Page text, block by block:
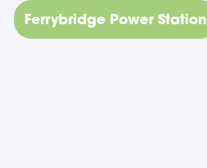
Ferrybridge Power Station
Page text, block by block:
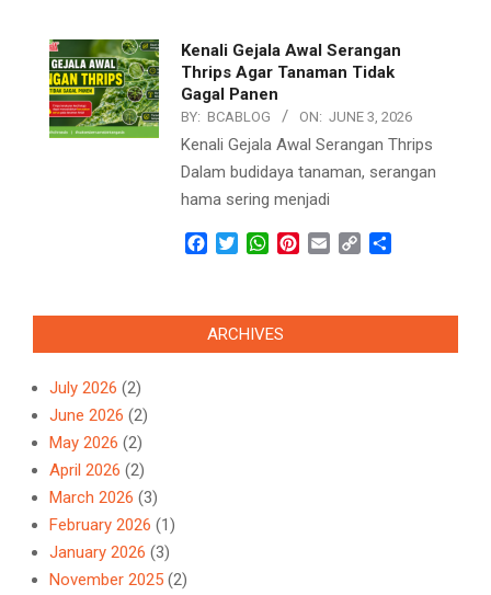
Kenali Gejala Awal Serangan
Thrips Agar Tanaman Tidak
Gagal Panen
BY: BCABLOG ON: JUNE 3, 2026
Kenali Gejala Awal Serangan Thrips
Dalam budidaya tanaman, serangan
hama sering menjadi
Facebook
TwitterWhatsApp
Pinterest
Email Copy
ARCHIVES
July 2026 (2)
June 2026 (2)
May 2026 (2)
April 2026 (2)
March 2026 (3)
February 2026 (1)
January 2026 (3)
November 2025 (2)
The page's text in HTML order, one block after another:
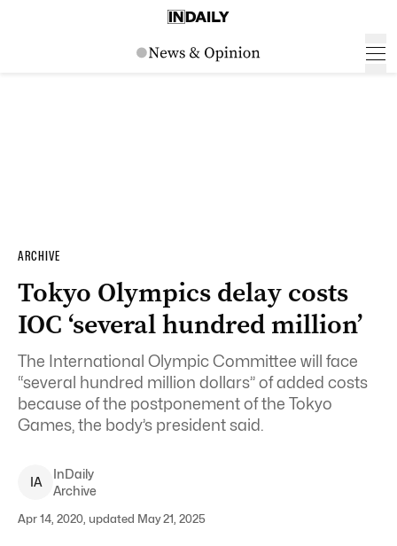
ARCHIVE
Tokyo Olympics delay costs
IOC ‘several hundred million’
The International Olympic Committee will face
“several hundred million dollars” of added costs
because of the postponement of the Tokyo
Games, the body’s president said.
IA
InDaily
Archive
Apr 14, 2020, updated May 21, 2025
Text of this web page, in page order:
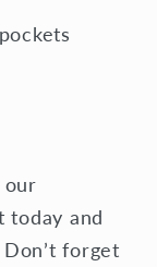
our
today and
forget
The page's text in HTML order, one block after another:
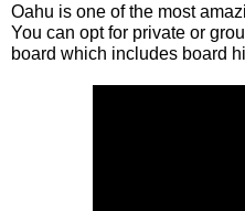
Oahu is one of the most
You can opt for private or
board which includes board
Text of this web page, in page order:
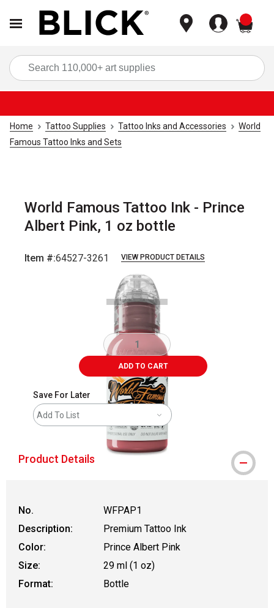
Home Tattoo Supplies Tattoo Inks and Accessories
World
Famous Tattoo Inks and Sets
World Famous Tattoo Ink - Prince
Albert Pink, 1 oz bottle
Item #:64527-3261 VIEW PRODUCT DETAILS
ADD TO CART
Save For Later
Add To List
Product Details
No.
WFPAP1
Description:
Premium Tattoo Ink
Color:
Prince Albert Pink
Size:
29 ml (1 oz)
Format:
Bottle
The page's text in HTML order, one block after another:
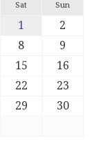
Sat Sun
1
2
8
9
15
16
22
23
29
30
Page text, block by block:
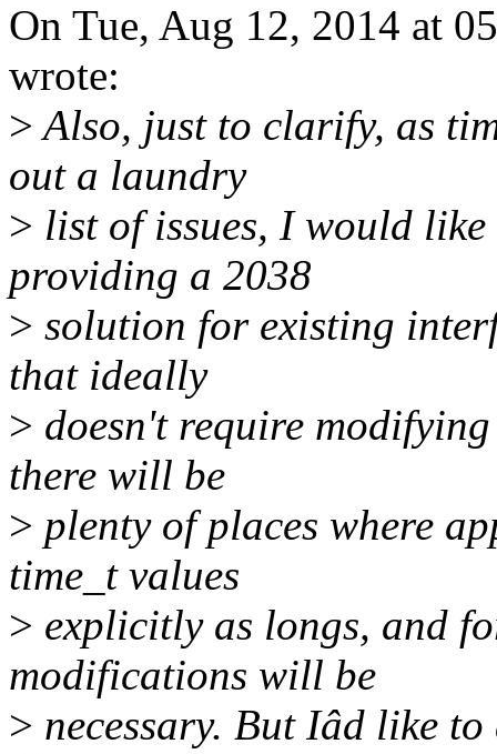
On Tue, Aug 12, 2014 at
wrote:
>Also, just to clarify, as
out a laundry
> list of issues, I would
providing a 2038
> solution for existing
that ideally
> doesn't require
there will be
> plenty of places where
time_t values
> explicitly as longs, and
modifications will be
> necessary. But Iâd like
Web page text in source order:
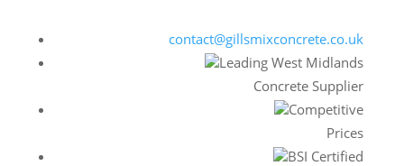
contact@gillsmixconcrete.co.uk
Leading West Midlands
Concrete Supplier
Competitive
Prices
BSI Certified
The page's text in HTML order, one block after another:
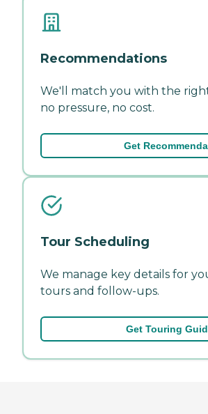
Recommendations
We'll match you with the
no pressure, no cost.
Get
Tour Scheduling
We manage key details for
tours and follow-ups.
Get Touring
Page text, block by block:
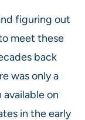
figuring out
meet these
back
was only a
on
in the early
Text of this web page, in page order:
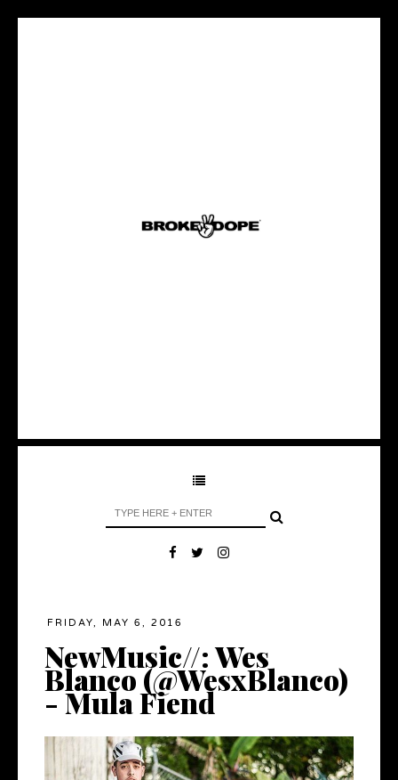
★ ★ ★
WHAT YOU SHOULD DO
Every record above should be written out again exactly; the pictures stay out of the copy.

TASK RESULT
Page text, block by block:
Ferrybridge Power Station
Page text, block by block:
Kenali Gejala Awal Serangan
Thrips Agar Tanaman Tidak
Gagal Panen
BY: BCABLOG ON: JUNE 3, 2026
Kenali Gejala Awal Serangan Thrips
Dalam budidaya tanaman, serangan
hama sering menjadi
Facebook
TwitterWhatsApp
Pinterest
Email Copy
ARCHIVES
July 2026 (2)
June 2026 (2)
May 2026 (2)
April 2026 (2)
March 2026 (3)
February 2026 (1)
January 2026 (3)
November 2025 (2)
The page's text in HTML order, one block after another:
ARCHIVE
Tokyo Olympics delay costs
IOC ‘several hundred million’
The International Olympic Committee will face
“several hundred million dollars” of added costs
because of the postponement of the Tokyo
Games, the body’s president said.
IA
InDaily
Archive
Apr 14, 2020, updated May 21, 2025
Text of this web page, in page order:
our
today and
forget
The page's text in HTML order, one block after another:
Oahu is one of the most
You can opt for private or
board which includes board
Text of this web page, in page order:
Home Tattoo Supplies Tattoo Inks and Accessories
World
Famous Tattoo Inks and Sets
World Famous Tattoo Ink - Prince
Albert Pink, 1 oz bottle
Item #:64527-3261 VIEW PRODUCT DETAILS
ADD TO CART
Save For Later
Add To List
Product Details
No.
WFPAP1
Description:
Premium Tattoo Ink
Color:
Prince Albert Pink
Size:
29 ml (1 oz)
Format:
Bottle
The page's text in HTML order, one block after another:
Sat Sun
1
2
8
9
15
16
22
23
29
30
Page text, block by block:
On Tue, Aug 12, 2014 at
wrote:
>Also, just to clarify, as
out a laundry
> list of issues, I would
providing a 2038
> solution for existing
that ideally
> doesn't require
there will be
> plenty of places where
time_t values
> explicitly as longs, and
modifications will be
> necessary. But Iâd like
Web page text in source order:
contact@gillsmixconcrete.co.uk
Leading West Midlands
Concrete Supplier
Competitive
Prices
BSI Certified
The page's text in HTML order, one block after another:
Recommendations
We'll match you with the
no pressure, no cost.
Get
Tour Scheduling
We manage key details for
tours and follow-ups.
Get Touring
Page text, block by block:
figuring out
meet these
back
was only a
on
in the early
Text of this web page, in page order:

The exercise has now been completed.